Stephen Lovekin/Getty Images |
DESTINO DE FAMOSOS |
As pessoas jurídicas também entraram em cena com força. O desembarque de executivos europeus e americanos, que se mudam para o Rio para trabalhar principalmente na indústria de petróleo, fez com que aumentasse o número de multinacionais em busca de apartamentos na orla ipanemense. Os mais bem decorados e localizados atingiram cifras impressionantes, mesmo para aluguel. Um apartamento de 500 metros quadrados, que podia ser alugado por 7.000 reais mensais há uma década, está cotado hoje em 20.000 reais.
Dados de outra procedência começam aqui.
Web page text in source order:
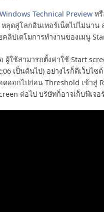
Windows Technical Preview ห
ลุดสู่โลกอินเทอร์เน็ตไปไม่นาน
ลิปเดโมการทำงานของเมนู
ผู้ใช้สามารถตั้งค่าใช้ Start
เป็นต้นไป) อย่างไรก็ดีเว็บไ
ออกไปก่อน Threshold เข้าสู่
ต่อไป บริษัทก็อาจเก็บฟีเจอ
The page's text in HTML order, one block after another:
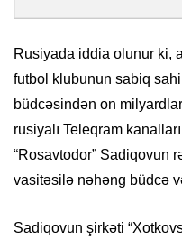
Rusiyada iddia olunur ki,
futbol klubunun sabiq
büdcəsindən on
rusiyalı Teleqram
“Rosavtodor” Sadiqovun
vasitəsilə nəhəng büdcə
Sadiqovun şirkəti
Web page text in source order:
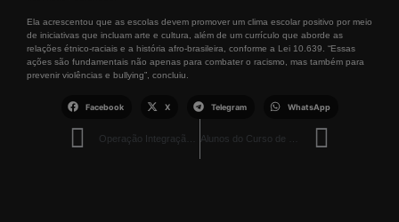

Um estudo recente sobre propriedades residenciais de primeira linha, feito pelo Citigroup em parceria com a consultoria britânica Knight Frank, aponta Brasil, China, Rússia e Índia como novas áreas a ser exploradas pelos ricos interessados em bons negócios imobiliários. O estudo levou em conta apenas quem tem mais de 10 milhões de dólares para investir. Entre esses milionários, a orla carioca começou a chamar atenção depois de entrar para o roteiro de personalidades da moda. "É verdade. Foi quando estilistas como Valentino, Calvin Klein e Narciso Rodriguez resolveram bater ponto no Rio que os olhos de todo mundo se voltaram para cá", diz o corretor Oswaldo Affonso de Castro.
Nos apartamentos mais chiques, vigoram o mármore italiano e projetos de iluminação de milhares de reais. Também não podem faltar poltronas do francês Philippe Starck e do brasileiro Sergio Rodrigues. Somente com acabamentos e decoração, os muito ricos costumam gastar mais 1 milhão de reais. "O ideal é fazer poucas intervenções, para não atrapalhar a paisagem", diz o arquiteto Sig Bergamin, autor de decorações normalmente barrocas. Não há comparação possível, entretanto, com os endereços mais caros do mundo (veja quadro) – e com o que há dentro deles em matéria de objetos de arte e bom gosto. O metro quadrado em bairros centrais de Londres, como Knightsbridge e Belgravia, chega hoje a 54.200 dólares. "Para que vire um destino de luxo similar aos do Primeiro Mundo, o Brasil ainda precisa fazer a lição de casa no que diz respeito à violência, principalmente", diz Sérgio Negro, principal executivo do escritório da Knight Frank no Brasil.
Sergio Zalis |
LOTAÇÃO ESGOTADA |
O problema se reflete no dia-a-dia dos apartamentos mais caros da Vieira Souto. Boa parte das altíssimas taxas de condomínio (valor médio: 4.000 reais) é destinada a sistemas de câmeras, alarmes, segurança particular e vidros blindados nas janelas. Quando o Cap Ferrat foi lançado, nos anos 80, Ipanema ainda era uma tranqüilidade. Na ocasião, suas unidades de 630 metros quadrados foram vendidas por 480.000 dólares. Hoje, quem tem uma dificilmente vende. "Ofereci 15 milhões de reais à vista a cinco moradores e ninguém topou fazer negócio", diz o consultor imobiliário Paulo Cezar Ximenes. Não dá para imaginar quanto elas custariam se Ipanema voltasse a ser só felicidade.